— Task —
The records below are to be restated word for word; their pictures are not.

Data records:

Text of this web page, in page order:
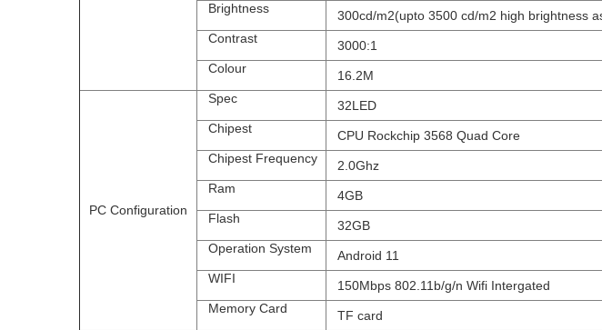
Brightness
300cd/m2(upto 3500 cd/m2 high brightness
Contrast
3000:1
Colour
16.2M
PC Configuration
Spec
32LED
Chipest
CPU Rockchip 3568 Quad Core
Chipest Frequency
2.0Ghz
Ram
4GB
Flash
32GB
Operation System
Android 11
WIFI
150Mbps 802.11b/g/n Wifi Intergated
Memory Card
TF card
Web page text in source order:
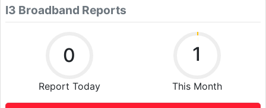
I3 Broadband Reports
0
Report Today
1
This Month
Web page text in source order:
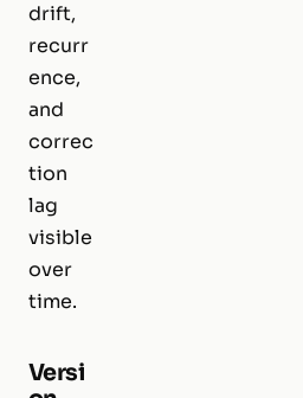
drift,
recurr
ence,
and
correc
tion
lag
visible
over
time.
Versi
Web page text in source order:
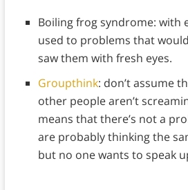
Boiling frog syndrome: with
used to problems that
saw them with fresh eyes.
Groupthink: don’t assume
other people aren’t
means that there’s not a
are probably thinking the
but no one wants to speak
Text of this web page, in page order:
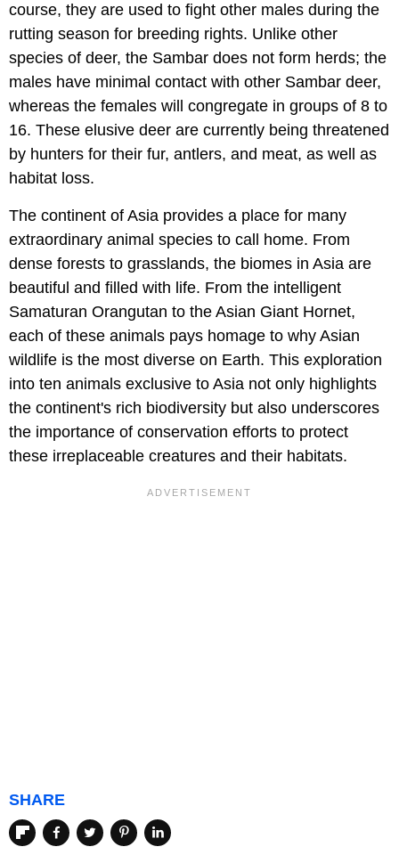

— Response to the exercise —
Text of this web page, in page order:
Brightness
300cd/m2(upto 3500 cd/m2 high brightness
Contrast
3000:1
Colour
16.2M
PC Configuration
Spec
32LED
Chipest
CPU Rockchip 3568 Quad Core
Chipest Frequency
2.0Ghz
Ram
4GB
Flash
32GB
Operation System
Android 11
WIFI
150Mbps 802.11b/g/n Wifi Intergated
Memory Card
TF card
Web page text in source order:
I3 Broadband Reports
0
Report Today
1
This Month
Web page text in source order:
drift,
recurr
ence,
and
correc
tion
lag
visible
over
time.
Versi
Web page text in source order:
Boiling frog syndrome: with
used to problems that
saw them with fresh eyes.
Groupthink: don’t assume
other people aren’t
means that there’s not a
are probably thinking the
but no one wants to speak
Text of this web page, in page order:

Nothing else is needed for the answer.